THOMAS AND THE MAGIC RAILROAD

Susan Granger: “THOMAS AND THE MAGIC RAILROAD” (Destination Films)

For almost two decades, Britt Allcroft’s imaginative Thomas the Tank Engine has intrigued youngsters on television and video – and now Thomas chugs off on a feature-film adventure. The plot is ridiculously complicated but, basically, Thomas and his friends on the magic railroad live on the Island of Sodor while humans live in a happy village called Shining Time. Using sparkling gold-dust that he sprinkles with his whistle, a miniature man known Mr. Conductor (Alex Baldwin) travels between the two worlds but he’s losing his gold-dust supply. “My universe is in danger!” he wails, adding: “I think you’re going to help me and Thomas sometime in the story.” This sets up an inter-active premise with the audience that is never fulfilled as the live-action characters function in an animated world.
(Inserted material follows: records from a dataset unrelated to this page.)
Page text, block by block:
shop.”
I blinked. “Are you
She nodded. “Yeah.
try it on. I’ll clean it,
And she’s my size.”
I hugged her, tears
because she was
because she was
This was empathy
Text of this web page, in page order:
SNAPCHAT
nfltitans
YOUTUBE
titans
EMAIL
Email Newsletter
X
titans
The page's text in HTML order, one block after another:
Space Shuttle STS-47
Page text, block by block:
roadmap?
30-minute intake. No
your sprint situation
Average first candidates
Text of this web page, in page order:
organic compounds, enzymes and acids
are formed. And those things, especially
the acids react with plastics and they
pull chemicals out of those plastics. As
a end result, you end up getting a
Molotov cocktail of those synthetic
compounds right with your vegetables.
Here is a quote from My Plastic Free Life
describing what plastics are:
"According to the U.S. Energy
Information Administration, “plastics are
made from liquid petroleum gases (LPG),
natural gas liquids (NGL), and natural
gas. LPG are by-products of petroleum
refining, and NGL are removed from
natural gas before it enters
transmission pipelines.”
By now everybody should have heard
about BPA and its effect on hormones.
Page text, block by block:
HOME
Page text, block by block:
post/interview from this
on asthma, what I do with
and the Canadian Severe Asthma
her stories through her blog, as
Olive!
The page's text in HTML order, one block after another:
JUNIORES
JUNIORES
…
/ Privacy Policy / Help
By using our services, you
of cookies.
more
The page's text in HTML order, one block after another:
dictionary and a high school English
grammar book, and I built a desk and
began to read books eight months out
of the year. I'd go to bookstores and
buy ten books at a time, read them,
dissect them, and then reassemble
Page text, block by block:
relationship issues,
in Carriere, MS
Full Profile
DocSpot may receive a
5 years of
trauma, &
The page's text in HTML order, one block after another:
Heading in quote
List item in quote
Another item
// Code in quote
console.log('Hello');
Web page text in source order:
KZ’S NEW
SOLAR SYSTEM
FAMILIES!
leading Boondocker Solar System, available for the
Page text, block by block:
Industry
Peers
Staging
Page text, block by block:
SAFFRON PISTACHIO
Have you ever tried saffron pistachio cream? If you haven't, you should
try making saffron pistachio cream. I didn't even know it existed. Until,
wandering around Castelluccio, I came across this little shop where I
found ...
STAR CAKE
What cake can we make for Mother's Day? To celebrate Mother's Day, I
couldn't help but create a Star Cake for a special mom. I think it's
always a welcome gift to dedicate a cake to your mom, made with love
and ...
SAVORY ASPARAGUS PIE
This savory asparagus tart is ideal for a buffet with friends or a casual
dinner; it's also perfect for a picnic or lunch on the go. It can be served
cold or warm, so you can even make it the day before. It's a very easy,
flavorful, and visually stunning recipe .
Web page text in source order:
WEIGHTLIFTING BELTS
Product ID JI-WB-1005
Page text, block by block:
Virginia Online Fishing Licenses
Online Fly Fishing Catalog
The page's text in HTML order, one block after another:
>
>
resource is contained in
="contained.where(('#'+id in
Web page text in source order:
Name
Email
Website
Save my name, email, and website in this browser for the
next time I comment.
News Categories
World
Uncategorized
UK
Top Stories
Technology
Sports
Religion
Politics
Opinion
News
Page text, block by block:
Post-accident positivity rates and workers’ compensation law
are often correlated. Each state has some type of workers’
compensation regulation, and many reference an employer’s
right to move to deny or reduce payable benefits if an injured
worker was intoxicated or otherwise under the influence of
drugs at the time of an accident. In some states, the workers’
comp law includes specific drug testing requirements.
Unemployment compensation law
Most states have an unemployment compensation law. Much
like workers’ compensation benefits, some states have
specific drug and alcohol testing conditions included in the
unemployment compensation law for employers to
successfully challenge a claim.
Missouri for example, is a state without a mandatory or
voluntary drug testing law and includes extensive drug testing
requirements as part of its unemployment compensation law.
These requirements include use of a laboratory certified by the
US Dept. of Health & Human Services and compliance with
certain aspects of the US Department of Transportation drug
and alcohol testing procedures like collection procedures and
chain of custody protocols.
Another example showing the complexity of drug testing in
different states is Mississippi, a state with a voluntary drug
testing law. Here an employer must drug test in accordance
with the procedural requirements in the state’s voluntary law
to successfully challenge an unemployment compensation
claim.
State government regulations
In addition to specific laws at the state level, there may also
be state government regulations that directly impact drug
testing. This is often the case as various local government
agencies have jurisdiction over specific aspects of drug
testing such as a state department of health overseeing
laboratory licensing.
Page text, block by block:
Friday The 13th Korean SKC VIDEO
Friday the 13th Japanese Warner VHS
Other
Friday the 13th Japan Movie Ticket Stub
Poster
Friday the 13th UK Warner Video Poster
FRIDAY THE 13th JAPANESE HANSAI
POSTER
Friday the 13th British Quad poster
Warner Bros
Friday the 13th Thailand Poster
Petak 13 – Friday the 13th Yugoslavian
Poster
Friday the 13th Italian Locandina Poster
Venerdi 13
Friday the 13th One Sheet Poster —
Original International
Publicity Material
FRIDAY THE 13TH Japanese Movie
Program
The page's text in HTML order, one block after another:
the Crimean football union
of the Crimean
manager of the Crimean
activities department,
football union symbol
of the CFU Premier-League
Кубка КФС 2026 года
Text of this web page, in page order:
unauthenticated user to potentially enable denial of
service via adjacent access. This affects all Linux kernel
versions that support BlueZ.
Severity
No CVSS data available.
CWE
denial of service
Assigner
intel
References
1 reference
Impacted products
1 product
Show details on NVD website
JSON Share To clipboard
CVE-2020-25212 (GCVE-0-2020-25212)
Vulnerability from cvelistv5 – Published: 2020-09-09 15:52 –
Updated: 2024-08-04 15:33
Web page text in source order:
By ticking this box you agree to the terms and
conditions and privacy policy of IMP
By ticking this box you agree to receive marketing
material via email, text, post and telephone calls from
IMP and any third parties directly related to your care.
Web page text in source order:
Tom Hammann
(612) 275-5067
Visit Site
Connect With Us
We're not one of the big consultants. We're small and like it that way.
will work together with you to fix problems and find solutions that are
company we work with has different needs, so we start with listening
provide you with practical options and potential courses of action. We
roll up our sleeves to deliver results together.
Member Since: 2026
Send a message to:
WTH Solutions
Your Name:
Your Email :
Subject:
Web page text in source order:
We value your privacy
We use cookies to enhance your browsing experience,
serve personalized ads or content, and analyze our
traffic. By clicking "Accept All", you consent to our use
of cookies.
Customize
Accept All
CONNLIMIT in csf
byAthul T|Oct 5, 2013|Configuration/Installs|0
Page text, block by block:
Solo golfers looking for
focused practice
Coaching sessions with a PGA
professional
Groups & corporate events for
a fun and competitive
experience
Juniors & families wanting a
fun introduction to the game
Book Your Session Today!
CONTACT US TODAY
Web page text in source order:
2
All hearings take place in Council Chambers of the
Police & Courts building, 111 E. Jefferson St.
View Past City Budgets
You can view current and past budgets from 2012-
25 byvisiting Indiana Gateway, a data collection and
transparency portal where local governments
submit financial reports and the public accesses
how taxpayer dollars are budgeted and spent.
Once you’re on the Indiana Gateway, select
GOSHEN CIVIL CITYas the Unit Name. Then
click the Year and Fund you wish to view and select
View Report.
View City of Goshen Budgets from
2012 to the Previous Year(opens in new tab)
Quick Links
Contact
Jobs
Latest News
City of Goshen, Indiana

Instead, we meet a somber, resourceful 12 year-old (Mara Wilson) who is going to visit her grumpy grandpa (Peter Fonda), who spends his days tinkering with Lady, an enchanted steam engine he’s hidden in Muffle Mountain. Mr. Conductor needs to find the long-lost Lady in order to get more gold-dust. Meanwhile, there’s a subplot involving the efforts of nasty Diesel to relegate Thomas and his shiny cohorts to the roundhouse, and Mara befriends a local lad (Cody McMains). Curiously, the trains speak with British accents while the Conductor’s slacker cousin (Michael E. Rodgers) has a Scottish brogue and the other humans are distinctly American. Alec Baldwin smiles relentlessly, looking silly, while Peter Fonda seems befuddled. On the Granger Movie Gauge of 1 to 10, “Thomas and the Magic Railroad” is a stiffly tedious, awkwardly fragmented 4. Pre-schoolers – two, three, four year-olds – may enjoy this fantasy about being “useful,” but I suspect anyone older will be squirming. Wait for the video.